Грязная. Мерзкая. Отвратительная ложь.

Внутри меня есть что-то, похороненная правда, которую я буду отрицать до последнего вздоха. Она всегда была единственной женщиной, единственным человеком, о котором я заботился.

Ребенок, которого я не смог убить. Маленькая девочка, которой в пятом классе Скотти Кэмболл вывалил на голову целый поднос с едой, и я столкнул его с лестницы. Женщина, которой я позволяю смотреть на себя, преследовать меня, потому что мне нравится, как ее глаза ощущаются на моем теле.

Это единственное слабое место. Первый человек, который заставил меня истекать кровью.

И я ненавидел ее за это каждый божий день.

Ненавидел, как она вызывает болезненные желания к вещам страстной красоты.

— Но ты...

— Ты думала, что сможешь изменить меня? — спрашиваю я, вдавливая слезу в ее щеку, а затем хватаю один из ее локонов и безвредно дергаю за него. — Ты думала, что сможешь пробраться внутрь и развратить меня, превратить меня в мужчину, который любит?

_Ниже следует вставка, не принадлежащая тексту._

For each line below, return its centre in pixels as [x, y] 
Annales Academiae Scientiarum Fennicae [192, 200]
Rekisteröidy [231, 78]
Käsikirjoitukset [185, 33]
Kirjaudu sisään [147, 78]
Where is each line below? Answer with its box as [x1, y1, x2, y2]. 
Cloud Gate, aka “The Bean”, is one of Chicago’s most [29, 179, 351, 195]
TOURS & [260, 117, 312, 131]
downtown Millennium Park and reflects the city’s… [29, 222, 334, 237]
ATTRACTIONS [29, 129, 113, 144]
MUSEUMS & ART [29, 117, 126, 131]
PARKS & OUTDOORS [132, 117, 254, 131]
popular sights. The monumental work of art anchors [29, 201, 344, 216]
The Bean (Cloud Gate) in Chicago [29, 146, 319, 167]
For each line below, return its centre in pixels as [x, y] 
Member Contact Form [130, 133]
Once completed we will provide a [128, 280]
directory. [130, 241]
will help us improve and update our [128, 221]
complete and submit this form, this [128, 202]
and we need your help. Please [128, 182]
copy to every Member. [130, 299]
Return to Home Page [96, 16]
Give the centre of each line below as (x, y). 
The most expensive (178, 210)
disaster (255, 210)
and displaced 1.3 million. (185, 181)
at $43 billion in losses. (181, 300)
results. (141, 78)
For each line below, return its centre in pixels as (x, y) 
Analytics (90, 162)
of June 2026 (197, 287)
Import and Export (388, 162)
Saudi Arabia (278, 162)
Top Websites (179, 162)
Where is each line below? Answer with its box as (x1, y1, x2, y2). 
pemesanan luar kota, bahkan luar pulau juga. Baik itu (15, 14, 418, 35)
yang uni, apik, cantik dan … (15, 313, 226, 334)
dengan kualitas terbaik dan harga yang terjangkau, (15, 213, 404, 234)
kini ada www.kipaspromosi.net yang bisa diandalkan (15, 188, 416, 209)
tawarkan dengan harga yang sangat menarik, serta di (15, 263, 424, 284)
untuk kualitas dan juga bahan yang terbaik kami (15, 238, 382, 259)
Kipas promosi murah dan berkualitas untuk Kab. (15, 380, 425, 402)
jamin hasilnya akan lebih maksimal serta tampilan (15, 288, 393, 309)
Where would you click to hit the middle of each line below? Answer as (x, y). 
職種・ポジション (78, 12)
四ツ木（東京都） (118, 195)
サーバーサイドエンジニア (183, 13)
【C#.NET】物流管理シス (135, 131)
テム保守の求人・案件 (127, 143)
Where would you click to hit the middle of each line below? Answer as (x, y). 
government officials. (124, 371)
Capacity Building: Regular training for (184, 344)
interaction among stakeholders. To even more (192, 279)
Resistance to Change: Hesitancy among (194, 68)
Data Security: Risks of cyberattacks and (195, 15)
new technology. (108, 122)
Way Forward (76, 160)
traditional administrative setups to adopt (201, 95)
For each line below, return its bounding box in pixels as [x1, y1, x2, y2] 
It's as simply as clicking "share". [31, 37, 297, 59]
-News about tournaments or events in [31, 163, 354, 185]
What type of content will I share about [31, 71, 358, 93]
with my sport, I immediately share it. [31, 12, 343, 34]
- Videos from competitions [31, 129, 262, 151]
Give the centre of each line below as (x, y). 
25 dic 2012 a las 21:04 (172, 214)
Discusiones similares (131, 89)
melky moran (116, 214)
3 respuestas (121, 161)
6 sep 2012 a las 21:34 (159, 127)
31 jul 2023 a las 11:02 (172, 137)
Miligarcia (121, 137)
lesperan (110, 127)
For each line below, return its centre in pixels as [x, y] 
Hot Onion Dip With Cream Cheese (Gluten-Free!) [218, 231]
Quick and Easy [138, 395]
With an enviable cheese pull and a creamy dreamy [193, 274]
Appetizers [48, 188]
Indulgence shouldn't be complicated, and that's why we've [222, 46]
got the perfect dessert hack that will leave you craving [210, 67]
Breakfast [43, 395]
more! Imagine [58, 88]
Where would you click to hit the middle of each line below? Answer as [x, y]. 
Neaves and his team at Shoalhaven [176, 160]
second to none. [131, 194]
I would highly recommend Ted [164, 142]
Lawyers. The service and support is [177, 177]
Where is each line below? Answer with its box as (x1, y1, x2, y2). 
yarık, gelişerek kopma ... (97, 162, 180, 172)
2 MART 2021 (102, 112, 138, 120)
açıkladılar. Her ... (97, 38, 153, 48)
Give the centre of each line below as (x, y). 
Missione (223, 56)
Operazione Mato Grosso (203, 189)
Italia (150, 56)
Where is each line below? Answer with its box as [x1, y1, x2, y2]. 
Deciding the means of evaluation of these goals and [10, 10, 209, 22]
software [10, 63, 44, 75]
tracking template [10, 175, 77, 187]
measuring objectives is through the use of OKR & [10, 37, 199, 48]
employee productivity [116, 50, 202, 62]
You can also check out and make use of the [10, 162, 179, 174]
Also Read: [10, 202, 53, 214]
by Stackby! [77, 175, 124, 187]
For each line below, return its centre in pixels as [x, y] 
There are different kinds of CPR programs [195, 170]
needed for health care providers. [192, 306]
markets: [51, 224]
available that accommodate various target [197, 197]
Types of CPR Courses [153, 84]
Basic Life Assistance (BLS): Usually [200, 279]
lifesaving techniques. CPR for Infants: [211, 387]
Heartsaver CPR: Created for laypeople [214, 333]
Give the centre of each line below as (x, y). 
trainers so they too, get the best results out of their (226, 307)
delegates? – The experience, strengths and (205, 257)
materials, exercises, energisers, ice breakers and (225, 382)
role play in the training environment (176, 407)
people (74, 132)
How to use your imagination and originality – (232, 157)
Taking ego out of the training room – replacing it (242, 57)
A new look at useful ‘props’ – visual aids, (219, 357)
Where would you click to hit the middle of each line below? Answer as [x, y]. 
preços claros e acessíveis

Только не говори мне, что ты такая жалкая, дорогой фантом.

Мне нравится уменьшать свет в глазах людей, удалять любой источник жизни в их зрачках, пока их зрачки не затуманиваются и не стекленеют. Мне нравится эта часть.

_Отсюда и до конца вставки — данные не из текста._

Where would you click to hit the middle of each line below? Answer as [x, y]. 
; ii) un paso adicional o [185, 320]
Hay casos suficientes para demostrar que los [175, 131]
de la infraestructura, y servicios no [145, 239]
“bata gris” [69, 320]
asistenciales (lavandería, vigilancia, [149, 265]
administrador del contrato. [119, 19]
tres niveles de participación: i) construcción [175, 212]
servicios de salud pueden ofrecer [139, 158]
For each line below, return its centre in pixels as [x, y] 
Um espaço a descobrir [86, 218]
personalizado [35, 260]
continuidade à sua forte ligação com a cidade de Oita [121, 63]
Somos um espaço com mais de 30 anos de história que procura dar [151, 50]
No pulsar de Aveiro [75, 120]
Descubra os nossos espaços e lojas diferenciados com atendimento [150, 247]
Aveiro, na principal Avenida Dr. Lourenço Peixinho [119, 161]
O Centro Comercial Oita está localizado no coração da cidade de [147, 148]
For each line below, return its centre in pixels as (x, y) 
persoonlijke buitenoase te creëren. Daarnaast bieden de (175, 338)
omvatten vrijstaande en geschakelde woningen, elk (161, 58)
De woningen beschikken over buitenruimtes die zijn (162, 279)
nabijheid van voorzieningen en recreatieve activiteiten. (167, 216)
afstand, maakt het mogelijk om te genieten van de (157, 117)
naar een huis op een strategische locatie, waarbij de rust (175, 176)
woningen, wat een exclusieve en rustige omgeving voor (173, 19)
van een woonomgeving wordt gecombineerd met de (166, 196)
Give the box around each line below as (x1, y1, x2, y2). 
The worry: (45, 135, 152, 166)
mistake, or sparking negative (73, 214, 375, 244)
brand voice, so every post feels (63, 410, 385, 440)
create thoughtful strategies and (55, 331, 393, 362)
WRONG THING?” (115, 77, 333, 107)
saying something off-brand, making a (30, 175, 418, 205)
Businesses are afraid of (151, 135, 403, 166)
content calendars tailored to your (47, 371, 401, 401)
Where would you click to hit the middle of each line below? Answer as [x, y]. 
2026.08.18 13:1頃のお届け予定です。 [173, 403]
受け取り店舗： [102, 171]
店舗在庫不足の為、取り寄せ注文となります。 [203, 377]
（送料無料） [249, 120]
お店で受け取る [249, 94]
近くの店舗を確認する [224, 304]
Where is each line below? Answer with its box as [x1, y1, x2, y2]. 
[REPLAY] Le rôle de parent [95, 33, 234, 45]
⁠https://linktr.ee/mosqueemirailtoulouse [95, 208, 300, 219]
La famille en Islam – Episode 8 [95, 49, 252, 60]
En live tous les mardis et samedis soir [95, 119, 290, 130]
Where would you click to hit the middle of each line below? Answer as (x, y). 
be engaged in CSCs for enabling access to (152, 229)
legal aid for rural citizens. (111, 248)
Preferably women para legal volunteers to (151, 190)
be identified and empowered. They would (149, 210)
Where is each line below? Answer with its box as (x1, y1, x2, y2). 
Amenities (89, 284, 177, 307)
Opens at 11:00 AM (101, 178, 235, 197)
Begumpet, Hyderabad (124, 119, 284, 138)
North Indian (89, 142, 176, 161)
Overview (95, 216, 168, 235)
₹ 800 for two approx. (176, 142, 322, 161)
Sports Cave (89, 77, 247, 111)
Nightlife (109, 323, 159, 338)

Но это совсем не похоже на то.

Блеск в ее нефритовой радужке вспыхивает, как раздавленный светлячок под моим ботинком. Постоянная эмоция, которая плавает в глубине, когда она смотрит на меня, настолько подавляющая, что я могу видеть ее с другого конца двора, когда она пытается слиться с толпой.

Все исчезло.

Пусто.

Но мне нужно ее убить.

Мое тело наклоняется к ней, мой палец тянется вперед и большим пальцем убирает с дороги один из ее локонов. Я чувствую, как мой разум мысленно фиксирует это выражение на ее бледном лице.

— Мы — не что иное, как проклятие поколений. Девятая симфония, обреченная еще до того, как мы начнем. — Я бормочу: — Твоя мать влюбилась в убийцу и посмотри, куда она попала, посмотри, что сделал с ней мой отец. Подумай о том, что я могу сделать с тобой.

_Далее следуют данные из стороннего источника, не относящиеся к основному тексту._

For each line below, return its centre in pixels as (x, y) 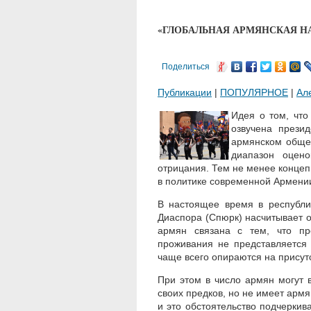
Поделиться (186, 67)
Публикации (185, 92)
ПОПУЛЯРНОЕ (254, 92)
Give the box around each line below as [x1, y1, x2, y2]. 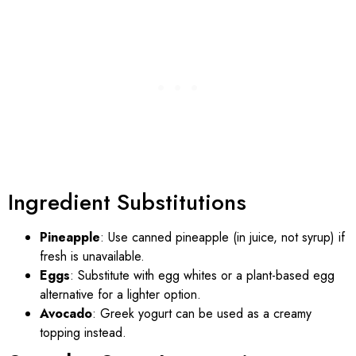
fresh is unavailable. [40, 246, 145, 265]
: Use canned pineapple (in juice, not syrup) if [100, 227, 345, 246]
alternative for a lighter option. [40, 284, 201, 304]
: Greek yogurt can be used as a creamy [92, 304, 311, 323]
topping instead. [40, 323, 126, 342]
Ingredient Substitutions [8, 185, 246, 219]
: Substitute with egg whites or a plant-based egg [70, 265, 335, 284]
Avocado [40, 304, 92, 323]
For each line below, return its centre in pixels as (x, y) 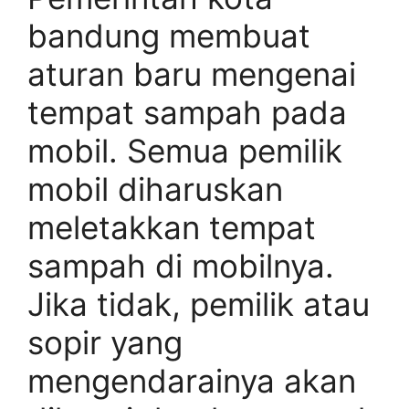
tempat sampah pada (187, 112)
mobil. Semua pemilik (185, 151)
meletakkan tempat (172, 227)
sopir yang (105, 342)
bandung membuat (169, 36)
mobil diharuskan (155, 189)
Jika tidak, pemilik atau (199, 304)
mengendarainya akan (192, 381)
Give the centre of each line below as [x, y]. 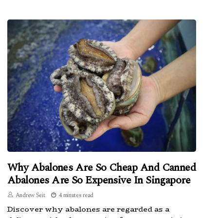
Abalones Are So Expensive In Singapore [99, 181]
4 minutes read [76, 196]
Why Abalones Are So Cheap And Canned [102, 168]
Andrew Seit [30, 196]
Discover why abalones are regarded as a [88, 209]
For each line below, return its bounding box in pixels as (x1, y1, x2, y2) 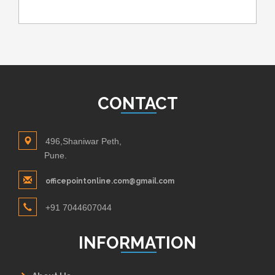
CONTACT (97, 93, 178, 113)
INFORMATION (79, 232, 196, 252)
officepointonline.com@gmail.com (45, 176, 174, 185)
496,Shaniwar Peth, (45, 136, 122, 146)
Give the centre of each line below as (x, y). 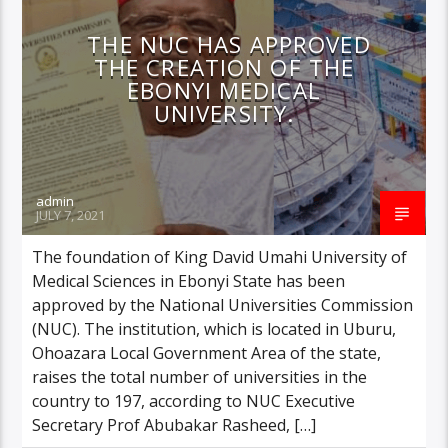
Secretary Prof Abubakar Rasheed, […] (174, 424)
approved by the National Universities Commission (223, 304)
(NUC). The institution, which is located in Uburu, (214, 328)
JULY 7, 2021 (71, 214)
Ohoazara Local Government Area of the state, (207, 352)
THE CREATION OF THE (224, 67)
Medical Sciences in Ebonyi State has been (189, 280)
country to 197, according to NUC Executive (194, 400)
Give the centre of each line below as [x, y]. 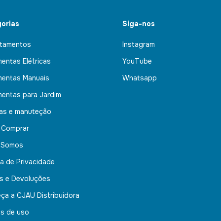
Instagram [139, 44]
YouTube [137, 61]
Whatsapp [140, 78]
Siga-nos [139, 23]
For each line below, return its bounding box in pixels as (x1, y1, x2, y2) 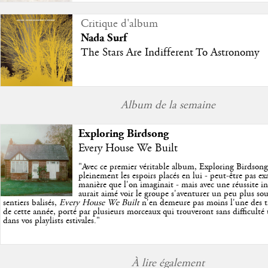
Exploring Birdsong (78, 127, 169, 141)
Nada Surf (80, 31, 127, 45)
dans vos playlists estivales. (2, 215, 96, 227)
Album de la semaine (121, 98, 215, 113)
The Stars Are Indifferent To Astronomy (80, 45, 259, 60)
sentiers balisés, (2, 197, 59, 209)
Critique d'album (80, 17, 158, 32)
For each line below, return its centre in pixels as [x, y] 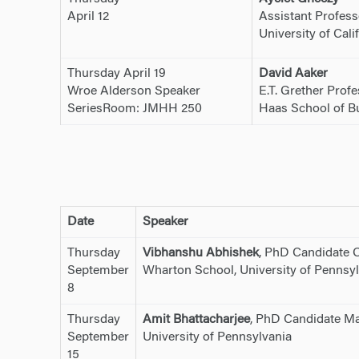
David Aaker [293, 74]
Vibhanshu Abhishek [200, 253]
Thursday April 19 [116, 74]
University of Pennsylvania [217, 337]
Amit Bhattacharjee [196, 319]
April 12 [88, 17]
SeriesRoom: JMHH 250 [134, 109]
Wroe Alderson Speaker [133, 92]
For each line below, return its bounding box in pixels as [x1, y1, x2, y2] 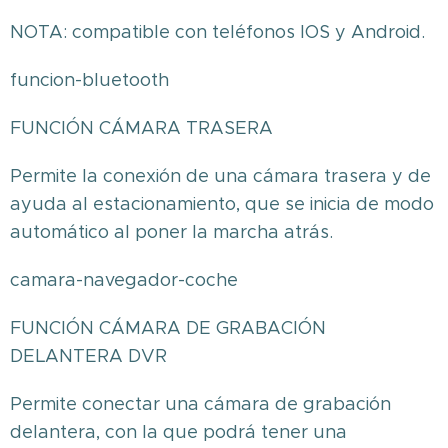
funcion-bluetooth [10, 69, 169, 91]
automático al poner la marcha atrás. [10, 221, 333, 243]
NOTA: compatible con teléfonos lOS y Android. [10, 21, 425, 43]
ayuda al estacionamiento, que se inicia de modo [10, 193, 434, 215]
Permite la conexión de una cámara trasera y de [10, 165, 431, 187]
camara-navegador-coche [10, 269, 238, 291]
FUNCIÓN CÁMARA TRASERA [10, 117, 273, 139]
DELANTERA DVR [10, 345, 167, 367]
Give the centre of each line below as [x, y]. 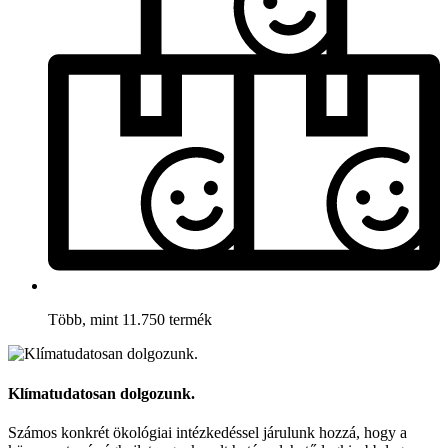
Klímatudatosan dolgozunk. [101, 393]
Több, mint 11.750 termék [130, 320]
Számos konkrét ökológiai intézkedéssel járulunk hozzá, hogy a [207, 432]
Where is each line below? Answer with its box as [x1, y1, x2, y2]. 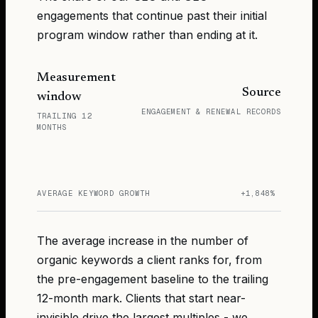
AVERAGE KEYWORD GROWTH [37, 187, 150, 198]
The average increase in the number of [37, 233, 248, 248]
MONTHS [37, 121, 67, 132]
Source [242, 87, 281, 100]
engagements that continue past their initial [37, 8, 267, 23]
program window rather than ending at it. [37, 27, 258, 42]
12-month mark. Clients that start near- [37, 290, 246, 305]
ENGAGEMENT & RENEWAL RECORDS [141, 106, 281, 117]
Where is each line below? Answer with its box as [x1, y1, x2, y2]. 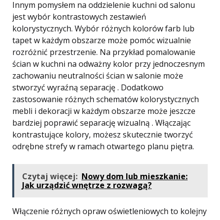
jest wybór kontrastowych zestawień [12, 11, 146, 22]
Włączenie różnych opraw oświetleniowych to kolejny [12, 206, 207, 217]
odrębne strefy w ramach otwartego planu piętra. [12, 141, 194, 152]
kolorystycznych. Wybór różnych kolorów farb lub [12, 23, 194, 34]
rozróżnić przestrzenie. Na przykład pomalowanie [12, 47, 195, 57]
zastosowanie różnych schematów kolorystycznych [12, 94, 199, 105]
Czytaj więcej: [22, 171, 78, 182]
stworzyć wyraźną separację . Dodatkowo [12, 82, 164, 93]
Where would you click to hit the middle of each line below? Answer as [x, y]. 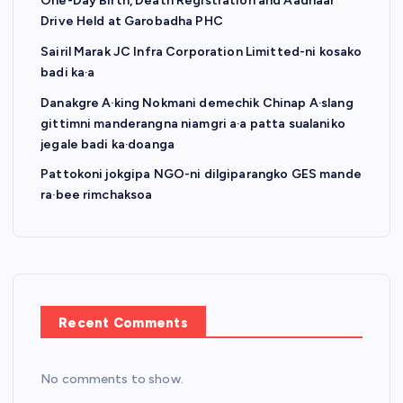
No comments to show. [112, 380]
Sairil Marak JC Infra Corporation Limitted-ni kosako [201, 52]
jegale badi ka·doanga [108, 144]
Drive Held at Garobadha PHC [132, 22]
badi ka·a [68, 72]
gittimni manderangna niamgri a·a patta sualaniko [193, 123]
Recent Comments [123, 323]
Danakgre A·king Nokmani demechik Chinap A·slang [197, 103]

Фиби Эббот попала в самый худший для Генри путь, в мертвый мир, из которого нет выхода. Мужчина ее мечты стал ее худшим кошмаром. И мы соскользнули в одно колесо.

Она смотрит на меня немигающим взглядом; ее левая рука тянется к карману моего пиджака. Тепло ее пальцев просачивается сквозь материал.

— Такова была наша судьба, верно, Тэтчер? Я влюбляюсь в тебя, а ты убиваешь меня. Прямо как наши родители, да?

Мой перочинный нож блестит, когда она убирает его, держит его на ладони, предлагая мне.

Я отрывисто киваю, убирая руки от ее волос.

— Тогда убей меня.

Слова Лиры прорезают воздух и она смотрит на меня с бесстрастной маской эмоций. Неподвижно и без страха. Либо она готова умереть, либо верит, что я не причиню ей вреда.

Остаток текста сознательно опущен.